Thrombotic microangiopathy due to acquired complement factor I
deficiency in a male receiving interferon-beta treatment for multiple
sclerosis
Abstract
Interferon-beta, the most widely prescribed medication for multiple
sclerosis, is generally considered safe. Nevertheless, rarely serious
and/or life-threatening side effects have been reported such as
thrombotic microangiopathy. A few mechanisms have been proposed to
explain how interferon causes thrombotic microangiopathy, but
insufficient immunological studies have been unable to pin this
phenomenon down to a single pathophysiologic pathway. We report
thrombotic microangiopathy due to acquired complement factor I
deficiency in a male receiving interferon-beta treatment for multiple
sclerosis. After three years of starting the therapy, the 28-year-old
patient presented with malignant hypertension causing seizures, rapidly
progressive renal failure requiring hemodialysis, and hemolytic anemia.

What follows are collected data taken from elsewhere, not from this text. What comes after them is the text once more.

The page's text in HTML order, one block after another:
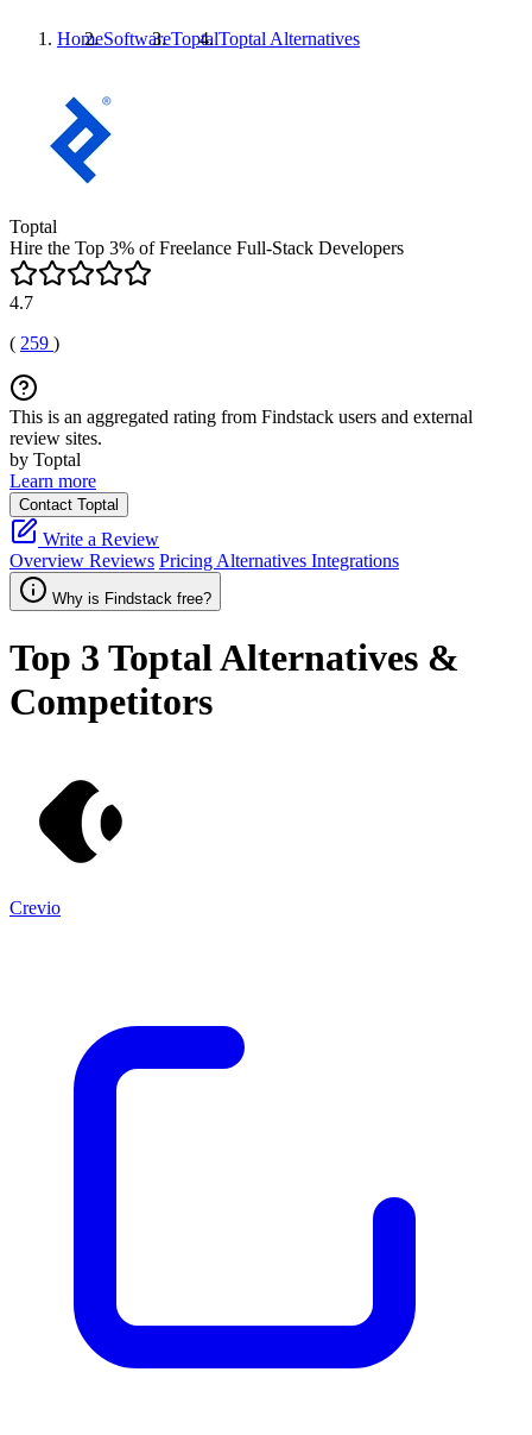
HomeSoftwareToptalToptal Alternatives
Toptal
Hire the Top 3% of Freelance Full-Stack Developers
4.7
( 259 )
This is an aggregated rating from Findstack users and external
review sites.
by Toptal
Learn more
Contact Toptal
Write a Review
Overview Reviews Pricing Alternatives Integrations
Why is Findstack free?
Top 3 ToptalAlternatives &
Competitors
Crevio

Corticosteroid and plasma exchange sessions permitted hemolysis control.
Nonetheless, the patient remained hemodialysis-dependent. Exploration of
the complement system found a complement factor I deficiency whose
activity normalized at the control carried out after two years. We
concluded that IFNβ treatment may cause complement factor I deficit,
which can lead to thrombotic microangiopathy and severe renal failure.